_Records provided_
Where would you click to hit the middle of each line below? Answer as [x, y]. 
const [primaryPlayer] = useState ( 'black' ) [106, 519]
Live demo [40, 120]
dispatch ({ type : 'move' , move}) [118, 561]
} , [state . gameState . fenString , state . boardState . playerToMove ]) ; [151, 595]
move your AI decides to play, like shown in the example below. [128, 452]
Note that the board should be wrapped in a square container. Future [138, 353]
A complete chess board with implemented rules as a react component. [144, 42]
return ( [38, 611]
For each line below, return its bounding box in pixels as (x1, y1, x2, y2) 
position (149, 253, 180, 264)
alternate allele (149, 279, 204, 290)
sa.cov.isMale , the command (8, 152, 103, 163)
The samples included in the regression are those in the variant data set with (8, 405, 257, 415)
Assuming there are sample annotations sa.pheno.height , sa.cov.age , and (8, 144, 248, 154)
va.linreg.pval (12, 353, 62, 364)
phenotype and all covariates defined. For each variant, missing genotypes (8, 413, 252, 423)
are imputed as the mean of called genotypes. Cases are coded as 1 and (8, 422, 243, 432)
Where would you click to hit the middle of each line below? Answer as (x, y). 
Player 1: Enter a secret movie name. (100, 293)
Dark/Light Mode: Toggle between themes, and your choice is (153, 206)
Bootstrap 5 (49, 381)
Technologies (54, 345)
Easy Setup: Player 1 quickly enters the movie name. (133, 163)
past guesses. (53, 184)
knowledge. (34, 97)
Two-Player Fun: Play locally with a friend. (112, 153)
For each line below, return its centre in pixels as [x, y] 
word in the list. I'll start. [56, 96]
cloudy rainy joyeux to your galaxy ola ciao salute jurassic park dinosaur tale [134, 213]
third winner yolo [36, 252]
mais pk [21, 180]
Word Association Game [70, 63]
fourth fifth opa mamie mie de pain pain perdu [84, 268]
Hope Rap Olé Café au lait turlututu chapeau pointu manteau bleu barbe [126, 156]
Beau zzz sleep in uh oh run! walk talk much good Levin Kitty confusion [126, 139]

_Work order_
Lines holding the word "variant" are the answer; copy every one from the records above.

_Result below_
The samples included in the regression are those in the variant data set with (8, 405, 257, 415)
phenotype and all covariates defined. For each variant, missing genotypes (8, 413, 252, 423)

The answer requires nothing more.